Detect body gestures to control RPG game using Mediapipe
Viet Hoang
Posted on February 3, 2023
If you have ever played Nintendo Switch games, you are likely familiar with the game Ring Fit Adventure, an exercise-based video game that encourages physical activity. Or Mario Tennis and its swing mode, which allows players to swing the Joy-Con like a tennis racket to play the game. Physical activity and fun gameplay make these games an excellent choice for anyone seeking a unique and entertaining way to stay fit.
So this post will show you how to create an app that converts your body gestures into real-time game controls. It can't yet replace all the functions of a keyboard or controller, but we'll strive to improve it in future versions.
You can view the demo video here. I am utilizing this application to play The Legend of Zelda: Breath of the Wild.
This also has a function to control the steering wheel, allowing you to use it to control a racing game. You can view the demo video here.
Here is the full code of this project.
https://github.com/ngviethoang/body-gesture-to-keyboard-control
This post below will explain how this project works.
Outline
First, let's break this down into smaller problems. It will be easier to comprehend and address this issue.
- Detect human pose from the camera: We will apply the Mediapipe pose solution here to get the pose in real-time
- Detect pre-defined body gestures: Define body gestures from pose estimation output to detect when the conditions for the gesture are met.
- Trigger keyboard events corresponding to each gesture.
We will attempt to solve each problem and then incorporate them into the app.
Pose detection using Mediapipe
In this step, I will use PyQt to build the app and add mediapipe solutions to it.
First, install the packages that we need to use in this project, like PySide6, mediapipe, opencv, numpy.
pip install PySide6 opencv-python mediapipe numpy
Next, create a file to run the app.
import sys
from PySide6.QtCore import Qt, Slot
from PySide6.QtGui import QImage, QPixmap
from PySide6.QtWidgets import (
QApplication,
QComboBox,
QHBoxLayout,
QLabel,
QMainWindow,
QCheckBox,
QVBoxLayout,
QWidget,
QFormLayout,
QSlider,
QPushButton,
)
class Window(QMainWindow):
def __init__(self):
super().__init__()
# Title and dimensions
self.setWindowTitle("Pose Detection")
self.setGeometry(100, 100, 900, 650)
if __name__ == "__main__":
app = QApplication()
w = Window()
w.show()
sys.exit(app.exec())
To run the camera and extract images from it, we need to run an independent thread. This thread will read the image output from the camera. We can then use Mediapipe to process and display this image.

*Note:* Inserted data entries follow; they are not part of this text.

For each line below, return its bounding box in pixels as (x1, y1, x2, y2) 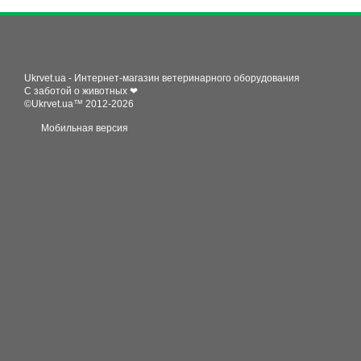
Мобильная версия (39, 122, 128, 134)
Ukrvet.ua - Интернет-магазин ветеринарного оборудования (24, 73, 300, 84)
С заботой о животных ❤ (24, 85, 138, 97)
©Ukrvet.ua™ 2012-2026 (24, 98, 134, 110)
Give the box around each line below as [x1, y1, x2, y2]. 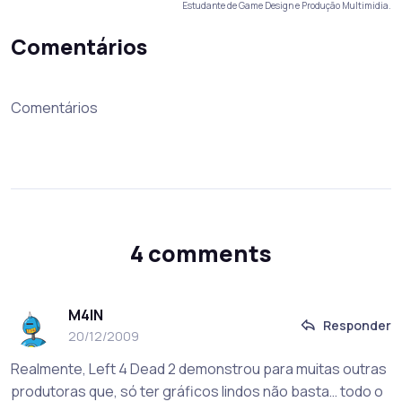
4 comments [130, 238, 272, 270]
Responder [323, 317, 391, 335]
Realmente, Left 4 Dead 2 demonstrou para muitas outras [11, 359, 387, 380]
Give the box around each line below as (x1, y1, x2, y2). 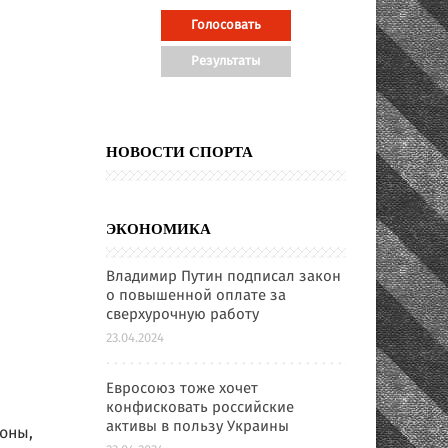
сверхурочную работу (106, 303, 259, 327)
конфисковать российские (106, 396, 294, 420)
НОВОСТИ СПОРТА (106, 144, 253, 160)
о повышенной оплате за (106, 284, 286, 308)
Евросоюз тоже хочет (106, 377, 258, 401)
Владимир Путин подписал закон (106, 265, 341, 289)
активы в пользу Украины (106, 415, 289, 439)
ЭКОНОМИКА (106, 221, 211, 237)
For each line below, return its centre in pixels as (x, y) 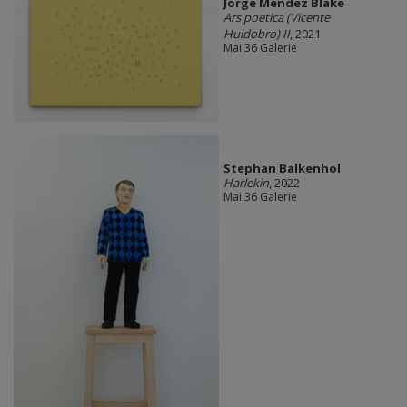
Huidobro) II (256, 34)
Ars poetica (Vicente (276, 18)
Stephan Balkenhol (282, 169)
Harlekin (246, 183)
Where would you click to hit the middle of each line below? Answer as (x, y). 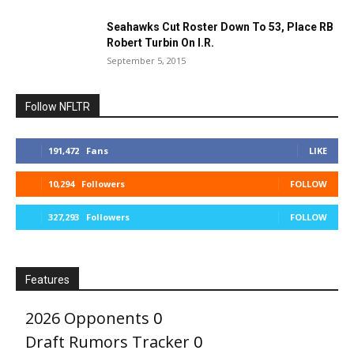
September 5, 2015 (146, 60)
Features (47, 280)
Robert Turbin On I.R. (160, 43)
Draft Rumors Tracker (107, 342)
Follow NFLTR (58, 107)
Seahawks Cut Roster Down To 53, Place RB (220, 27)
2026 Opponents (87, 318)
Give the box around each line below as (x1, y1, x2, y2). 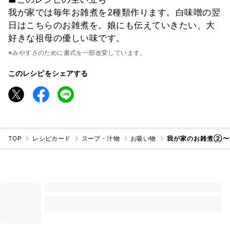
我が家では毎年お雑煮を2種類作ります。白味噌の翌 (8, 7, 220, 17)
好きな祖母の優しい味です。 (8, 32, 125, 43)
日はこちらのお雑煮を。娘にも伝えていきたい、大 (8, 20, 215, 30)
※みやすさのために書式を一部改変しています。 (8, 48, 146, 56)
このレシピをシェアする (8, 68, 88, 78)
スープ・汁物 (81, 135, 120, 143)
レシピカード (32, 135, 71, 143)
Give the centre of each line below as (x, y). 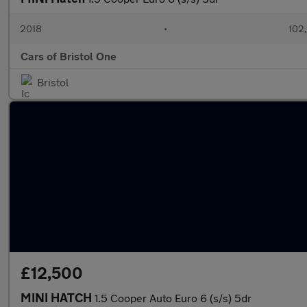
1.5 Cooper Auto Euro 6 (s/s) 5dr (173, 298)
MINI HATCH (58, 297)
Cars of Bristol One (69, 56)
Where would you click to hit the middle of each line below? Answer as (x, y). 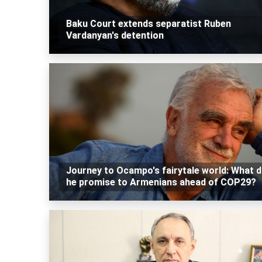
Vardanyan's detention (115, 36)
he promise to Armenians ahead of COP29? (161, 182)
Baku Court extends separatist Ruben (148, 24)

Create a class that inherits from PySide6's QThread. This class should be used to run the pose detection process.
class Cv2Thread(QThread):
def __init__(self, parent=None):
QThread.__init__(self, parent)
def run(self):
pass
In this run()
function, we will read an image from the camera and run MediaPipe's pose estimation.
You can see the mediapipe solution for Python here.
Here is the code to run the pose estimation. It also draws the landmarks for the detected pose.
The results
variable is the output of the pose detection. It contains the body's landmarks, which we can use to detect gestures.
You can read the comment for more information.
def run(self):
self.cap = cv2.VideoCapture(0)
with mp_pose.Pose() as pose:
while self.cap.isOpened():
success, image = self.cap.read()
if not success:
print("Ignoring empty camera frame.")
# If loading a video, use 'break' instead of 'continue'.
continue
# To improve performance, optionally mark the image as not writeable to
# pass by reference.
# Recolor image to RGB
image = cv2.cvtColor(image, cv2.COLOR_BGR2RGB)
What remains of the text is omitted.